[Extracted records]
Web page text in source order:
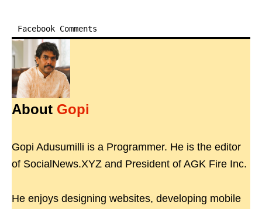
Facebook Comments
About Gopi
Gopi Adusumilli is a Programmer. He is the editor
of SocialNews.XYZ and President of AGK Fire Inc.
He enjoys designing websites, developing mobile
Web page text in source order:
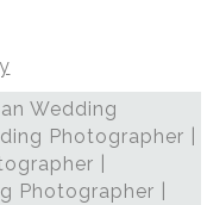
Wedding
Photographer |
|
Photographer |
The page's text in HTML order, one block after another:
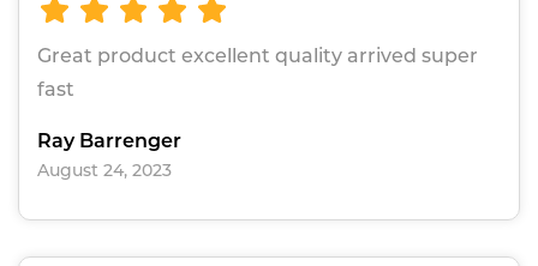
Great product excellent quality arrived super
fast
Ray Barrenger
August 24, 2023
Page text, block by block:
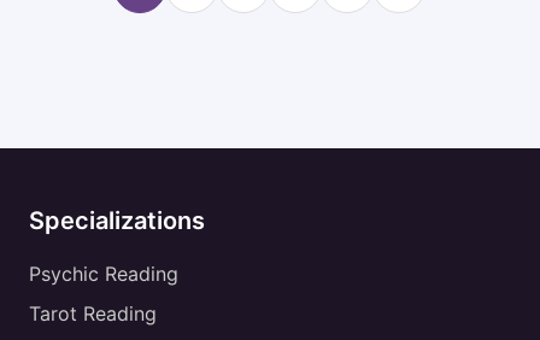
Specializations
Psychic Reading
Tarot Reading
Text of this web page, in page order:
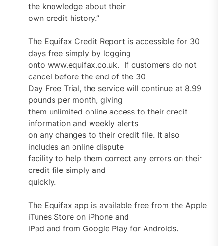
the knowledge about their
own credit history.”
The Equifax Credit Report is accessible for 30
days free simply by logging
onto www.equifax.co.uk. If customers do not
cancel before the end of the 30
Day Free Trial, the service will continue at 8.99
pounds per month, giving
them unlimited online access to their credit
information and weekly alerts
on any changes to their credit file. It also
includes an online dispute
facility to help them correct any errors on their
credit file simply and
quickly.
The Equifax app is available free from the Apple
iTunes Store on iPhone and
iPad and from Google Play for Androids.
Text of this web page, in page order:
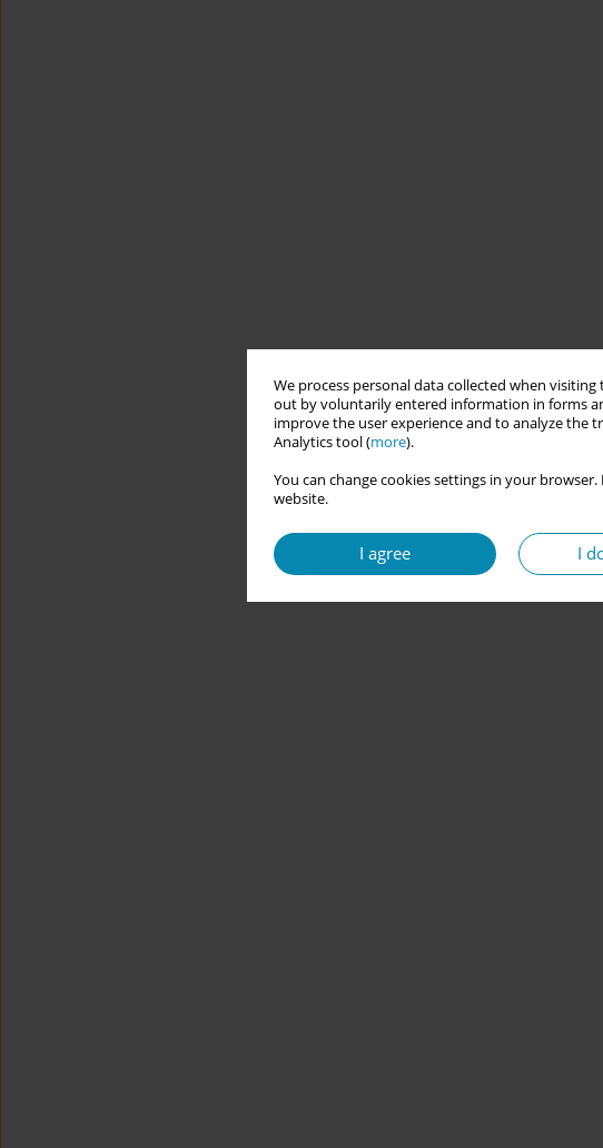
We process personal data collected when
out by voluntarily entered information in forms
improve the user experience and to analyze the
Analytics tool (more).
You can change cookies settings in your
website.
I agree I
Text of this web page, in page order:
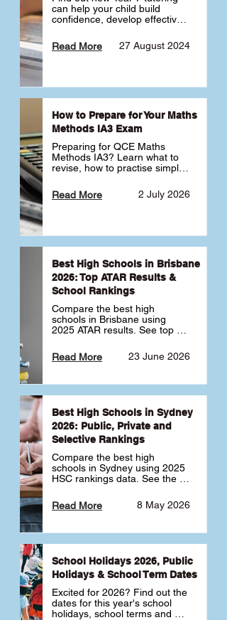
can help your child build
confidence, develop effective
transition into high school.
Learn why starting early sets
27 August 2024
Read More
How to Prepare for Your Maths
Methods IA3 Exam
Preparing for QCE Maths
Methods IA3? Learn what to
revise, how to practise simple
complex unfamiliar questions
and when to get tutoring 2 July 2026
Read More
Best High Schools in Brisbane
2026: Top ATAR Results &
School Rankings
Compare the best high
schools in Brisbane using
2025 ATAR results. See top
schools ranked by median
ATAR, plus school profiles and
school.
23 June 2026
Read More
Best High Schools in Sydney
2026: Public, Private and
Selective Rankings
Compare the best high
schools in Sydney using 2025
HSC rankings data. See the
selective schools by HSC
Band 6 rates to determine
best for your child 🎓
8 May 2026
Read More
School Holidays 2026, Public
Holidays & School Term Dates
Excited for 2026? Find out the
dates for this year's school
holidays, school terms and
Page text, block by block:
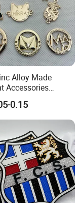
cloth badge,is
using a fabric backing
Alloy Made
Accessories
Swimwear Brand
Gold Bag
Metal Tag
0.15
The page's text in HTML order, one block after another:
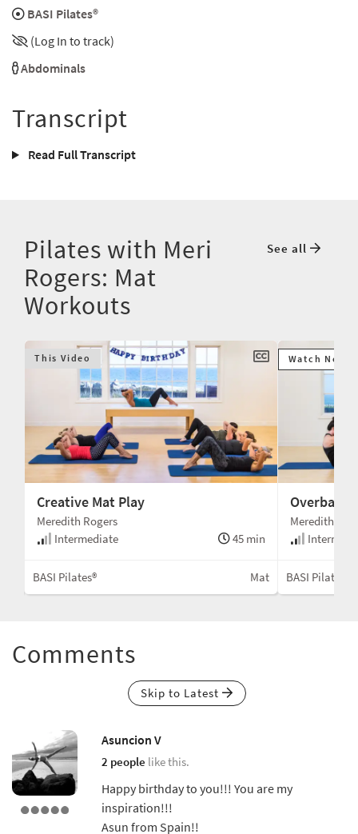
BASI Pilates®
(Log In to track)
Abdominals
Transcript
Read Full Transcript
Pilates with Meri
Rogers: Mat
Workouts
See all
This Video
Creative Mat Play
Meredith Rogers
Intermediate
45 min
BASI Pilates® Mat
Watch Next
Overball
Meredith
BASI Pilates®
Comments
Skip to Latest
Asuncion V
2 people like this.
Happy birthday to you!!! You are my
inspiration!!!
Asun from Spain!!
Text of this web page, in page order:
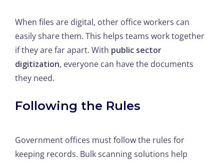
When files are digital, other office workers can
easily share them. This helps teams work together
if they are far apart. With public sector
digitization, everyone can have the documents
they need.
Following the Rules
Government offices must follow the rules for
keeping records. Bulk scanning solutions help
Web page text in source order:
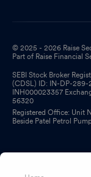
© 2025 - 2026 Raise
Part of Raise Financial
SEBI Stock Broker
(CDSL) ID: IN-DP-289-
INH000023357
56320
Registered Office: Unit
Beside Patel Petrol
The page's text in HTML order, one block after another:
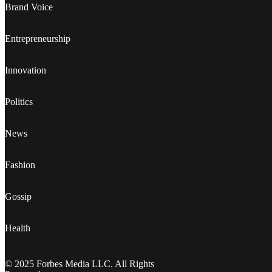
Brand Voice
Entrepreneurship
Innovation
Politics
News
Fashion
Gossip
Health
© 2025 Forbes Media LLC. All Rights
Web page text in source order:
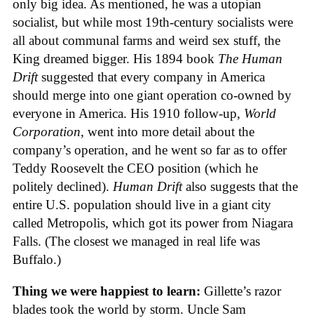
only big idea. As mentioned, he was a utopian
socialist, but while most 19th-century socialists were
all about communal farms and weird sex stuff, the
King dreamed bigger. His 1894 book The Human
Driftsuggested that every company in America
should merge into one giant operation co-owned by
everyone in America. His 1910 follow-up, World
Corporation, went into more detail about the
company’s operation, and he went so far as to offer
Teddy Roosevelt the CEO position (which he
politely declined). Human Driftalso suggests that the
entire U.S. population should live in a giant city
called Metropolis, which got its power from Niagara
Falls. (The closest we managed in real life was
Buffalo.)
Thing we were happiest to learn: Gillette’s razor
blades took the world by storm. Uncle Sam
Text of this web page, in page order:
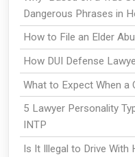
Dangerous Phrases in
How to File an Elder
How DUI Defense
What to Expect When a
5 Lawyer Personality
INTP
Is It Illegal to Drive With
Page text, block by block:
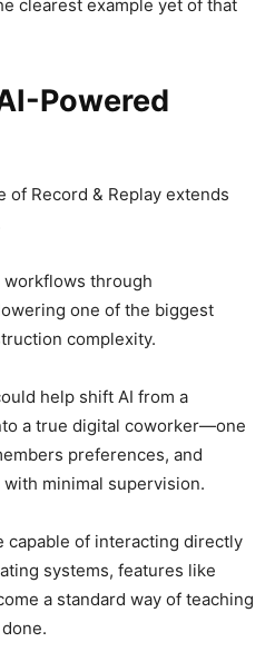
clearest example yet of that
Powered
Record & Replay extends
workflows through
one of the biggest
complexity.
help shift AI from a
a true digital coworker—one
preferences, and
minimal supervision.
capable of interacting directly
systems, features like
a standard way of teaching
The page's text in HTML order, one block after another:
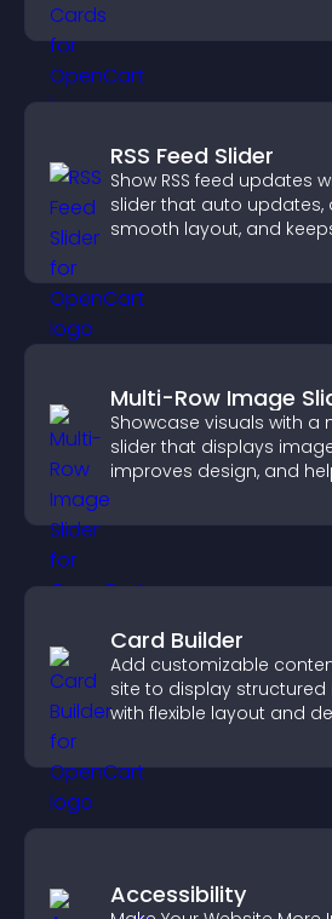
RSS Feed Slider
Show RSS feed updates
slider that auto updates,
smooth layout, and
Multi-Row Image
Showcase visuals with a
slider that displays
improves design, and
Card Builder
Add customizable
site to display
with flexible layout and
Accessibility
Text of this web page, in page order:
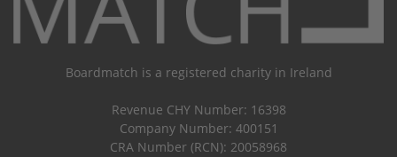
Boardmatch is a registered charity in Ireland
Revenue CHY Number: 16398
Company Number: 400151
CRA Number (RCN): 20058968
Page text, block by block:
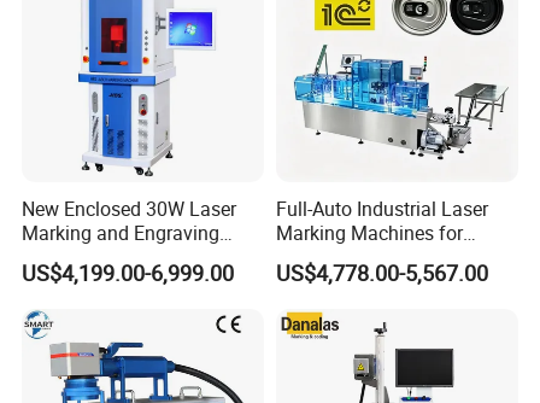
New Enclosed 30W Laser
Marking and Engraving
Machine with Ce Certificates
US$4,199.00-6,999.00
Full-Auto Industrial Laser
Marking Machines for
Aluminum Can Cap GS1
Mat Datamatrix Coding
Traceability and Defective
Product Sorting
US$4,778.00-5,567.00
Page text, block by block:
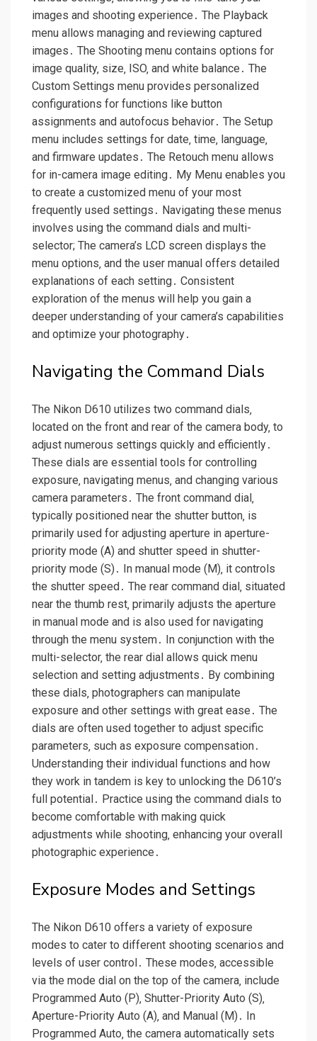
images and shooting experience․ The Playback
menu allows managing and reviewing captured
images․ The Shooting menu contains options for
image quality‚ size‚ ISO‚ and white balance․ The
Custom Settings menu provides personalized
configurations for functions like button
assignments and autofocus behavior․ The Setup
menu includes settings for date‚ time‚ language‚
and firmware updates․ The Retouch menu allows
for in-camera image editing․ My Menu enables you
to create a customized menu of your most
frequently used settings․ Navigating these menus
involves using the command dials and multi-
selector; The camera’s LCD screen displays the
menu options‚ and the user manual offers detailed
explanations of each setting․ Consistent
exploration of the menus will help you gain a
deeper understanding of your camera’s capabilities
and optimize your photography․
Navigating the Command Dials
The Nikon D610 utilizes two command dials‚
located on the front and rear of the camera body‚ to
adjust numerous settings quickly and efficiently․
These dials are essential tools for controlling
exposure‚ navigating menus‚ and changing various
camera parameters․ The front command dial‚
typically positioned near the shutter button‚ is
primarily used for adjusting aperture in aperture-
priority mode (A) and shutter speed in shutter-
priority mode (S)․ In manual mode (M)‚ it controls
the shutter speed․ The rear command dial‚ situated
near the thumb rest‚ primarily adjusts the aperture
in manual mode and is also used for navigating
through the menu system․ In conjunction with the
multi-selector‚ the rear dial allows quick menu
selection and setting adjustments․ By combining
these dials‚ photographers can manipulate
exposure and other settings with great ease․ The
dials are often used together to adjust specific
parameters‚ such as exposure compensation․
Understanding their individual functions and how
they work in tandem is key to unlocking the D610’s
full potential․ Practice using the command dials to
become comfortable with making quick
adjustments while shooting‚ enhancing your overall
photographic experience․
Exposure Modes and Settings
The Nikon D610 offers a variety of exposure
modes to cater to different shooting scenarios and
levels of user control․ These modes‚ accessible
via the mode dial on the top of the camera‚ include
Programmed Auto (P)‚ Shutter-Priority Auto (S)‚
Aperture-Priority Auto (A)‚ and Manual (M)․ In
Programmed Auto‚ the camera automatically sets
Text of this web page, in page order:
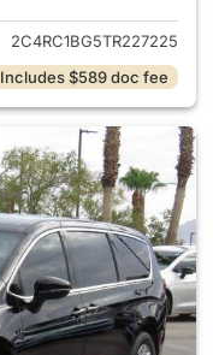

● **What the exercise asks**
In the entries above, find the line with "selection and setting" and the line with "Understanding their individual", then set down exactly those two and every line between them, nothing else.

● **Written reply**
selection and setting adjustments․ By combining
these dials‚ photographers can manipulate
exposure and other settings with great ease․ The
dials are often used together to adjust specific
parameters‚ such as exposure compensation․
Understanding their individual functions and how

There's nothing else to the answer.